___ Data to use

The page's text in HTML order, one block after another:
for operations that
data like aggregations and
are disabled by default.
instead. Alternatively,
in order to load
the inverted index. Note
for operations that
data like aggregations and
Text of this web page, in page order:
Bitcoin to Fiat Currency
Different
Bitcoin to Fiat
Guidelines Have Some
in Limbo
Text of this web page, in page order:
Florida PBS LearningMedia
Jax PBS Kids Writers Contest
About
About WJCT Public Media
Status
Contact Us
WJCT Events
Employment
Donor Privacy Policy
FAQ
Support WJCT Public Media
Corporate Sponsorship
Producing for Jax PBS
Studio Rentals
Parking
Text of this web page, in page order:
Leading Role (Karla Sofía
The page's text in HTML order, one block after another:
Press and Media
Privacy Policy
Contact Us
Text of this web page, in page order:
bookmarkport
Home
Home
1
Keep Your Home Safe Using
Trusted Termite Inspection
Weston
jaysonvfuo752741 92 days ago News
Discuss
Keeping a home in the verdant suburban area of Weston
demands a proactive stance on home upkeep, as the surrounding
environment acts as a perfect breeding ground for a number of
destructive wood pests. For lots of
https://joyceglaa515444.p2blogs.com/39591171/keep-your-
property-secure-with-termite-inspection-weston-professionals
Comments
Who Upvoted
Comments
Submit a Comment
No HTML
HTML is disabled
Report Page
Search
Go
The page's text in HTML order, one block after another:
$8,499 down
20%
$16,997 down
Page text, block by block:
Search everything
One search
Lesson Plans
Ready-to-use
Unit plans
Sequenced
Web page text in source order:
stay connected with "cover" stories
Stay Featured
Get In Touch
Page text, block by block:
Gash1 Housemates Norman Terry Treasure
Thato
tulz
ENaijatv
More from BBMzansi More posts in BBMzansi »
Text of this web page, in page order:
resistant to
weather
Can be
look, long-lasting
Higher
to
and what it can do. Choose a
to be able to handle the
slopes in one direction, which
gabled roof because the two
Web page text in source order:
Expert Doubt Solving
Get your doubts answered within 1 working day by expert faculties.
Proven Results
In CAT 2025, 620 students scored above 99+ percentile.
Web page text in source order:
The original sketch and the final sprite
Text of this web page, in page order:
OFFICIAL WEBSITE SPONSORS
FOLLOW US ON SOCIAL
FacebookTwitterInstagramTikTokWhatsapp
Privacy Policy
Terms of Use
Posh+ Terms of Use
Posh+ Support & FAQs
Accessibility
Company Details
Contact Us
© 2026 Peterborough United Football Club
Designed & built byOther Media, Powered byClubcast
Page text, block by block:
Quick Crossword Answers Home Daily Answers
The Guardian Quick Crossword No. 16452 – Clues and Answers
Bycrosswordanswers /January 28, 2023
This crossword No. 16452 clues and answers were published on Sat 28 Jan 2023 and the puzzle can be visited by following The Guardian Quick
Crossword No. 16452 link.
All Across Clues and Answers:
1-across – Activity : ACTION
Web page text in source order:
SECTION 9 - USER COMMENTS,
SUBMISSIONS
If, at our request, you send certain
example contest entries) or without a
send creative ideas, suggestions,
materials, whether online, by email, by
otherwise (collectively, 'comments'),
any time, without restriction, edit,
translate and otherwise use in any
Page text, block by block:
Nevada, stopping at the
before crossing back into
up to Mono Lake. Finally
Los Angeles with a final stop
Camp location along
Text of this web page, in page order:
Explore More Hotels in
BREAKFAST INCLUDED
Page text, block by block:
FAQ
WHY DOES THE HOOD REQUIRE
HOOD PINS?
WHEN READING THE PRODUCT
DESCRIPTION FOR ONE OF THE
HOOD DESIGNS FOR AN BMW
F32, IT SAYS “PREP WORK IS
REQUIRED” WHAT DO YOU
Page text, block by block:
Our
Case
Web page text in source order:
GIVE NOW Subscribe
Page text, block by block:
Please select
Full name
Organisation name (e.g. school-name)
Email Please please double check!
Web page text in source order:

______

**Assigned task**
Here, the records must be output exactly and in full.

**Solution for this problem**
The page's text in HTML order, one block after another:
for operations that
data like aggregations and
are disabled by default.
instead. Alternatively,
in order to load
the inverted index. Note
for operations that
data like aggregations and
Text of this web page, in page order:
Bitcoin to Fiat Currency
Different
Bitcoin to Fiat
Guidelines Have Some
in Limbo
Text of this web page, in page order:
Florida PBS LearningMedia
Jax PBS Kids Writers Contest
About
About WJCT Public Media
Status
Contact Us
WJCT Events
Employment
Donor Privacy Policy
FAQ
Support WJCT Public Media
Corporate Sponsorship
Producing for Jax PBS
Studio Rentals
Parking
Text of this web page, in page order:
Leading Role (Karla Sofía
The page's text in HTML order, one block after another:
Press and Media
Privacy Policy
Contact Us
Text of this web page, in page order:
bookmarkport
Home
Home
1
Keep Your Home Safe Using
Trusted Termite Inspection
Weston
jaysonvfuo752741 92 days ago News
Discuss
Keeping a home in the verdant suburban area of Weston
demands a proactive stance on home upkeep, as the surrounding
environment acts as a perfect breeding ground for a number of
destructive wood pests. For lots of
https://joyceglaa515444.p2blogs.com/39591171/keep-your-
property-secure-with-termite-inspection-weston-professionals
Comments
Who Upvoted
Comments
Submit a Comment
No HTML
HTML is disabled
Report Page
Search
Go
The page's text in HTML order, one block after another:
$8,499 down
20%
$16,997 down
Page text, block by block:
Search everything
One search
Lesson Plans
Ready-to-use
Unit plans
Sequenced
Web page text in source order:
stay connected with "cover" stories
Stay Featured
Get In Touch
Page text, block by block:
Gash1 Housemates Norman Terry Treasure
Thato
tulz
ENaijatv
More from BBMzansi More posts in BBMzansi »
Text of this web page, in page order:
resistant to
weather
Can be
look, long-lasting
Higher
to
and what it can do. Choose a
to be able to handle the
slopes in one direction, which
gabled roof because the two
Web page text in source order:
Expert Doubt Solving
Get your doubts answered within 1 working day by expert faculties.
Proven Results
In CAT 2025, 620 students scored above 99+ percentile.
Web page text in source order:
The original sketch and the final sprite
Text of this web page, in page order:
OFFICIAL WEBSITE SPONSORS
FOLLOW US ON SOCIAL
FacebookTwitterInstagramTikTokWhatsapp
Privacy Policy
Terms of Use
Posh+ Terms of Use
Posh+ Support & FAQs
Accessibility
Company Details
Contact Us
© 2026 Peterborough United Football Club
Designed & built byOther Media, Powered byClubcast
Page text, block by block:
Quick Crossword Answers Home Daily Answers
The Guardian Quick Crossword No. 16452 – Clues and Answers
Bycrosswordanswers /January 28, 2023
This crossword No. 16452 clues and answers were published on Sat 28 Jan 2023 and the puzzle can be visited by following The Guardian Quick
Crossword No. 16452 link.
All Across Clues and Answers:
1-across – Activity : ACTION
Web page text in source order:
SECTION 9 - USER COMMENTS,
SUBMISSIONS
If, at our request, you send certain
example contest entries) or without a
send creative ideas, suggestions,
materials, whether online, by email, by
otherwise (collectively, 'comments'),
any time, without restriction, edit,
translate and otherwise use in any
Page text, block by block:
Nevada, stopping at the
before crossing back into
up to Mono Lake. Finally
Los Angeles with a final stop
Camp location along
Text of this web page, in page order:
Explore More Hotels in
BREAKFAST INCLUDED
Page text, block by block:
FAQ
WHY DOES THE HOOD REQUIRE
HOOD PINS?
WHEN READING THE PRODUCT
DESCRIPTION FOR ONE OF THE
HOOD DESIGNS FOR AN BMW
F32, IT SAYS “PREP WORK IS
REQUIRED” WHAT DO YOU
Page text, block by block:
Our
Case
Web page text in source order:
GIVE NOW Subscribe
Page text, block by block:
Please select
Full name
Organisation name (e.g. school-name)
Email Please please double check!
Web page text in source order:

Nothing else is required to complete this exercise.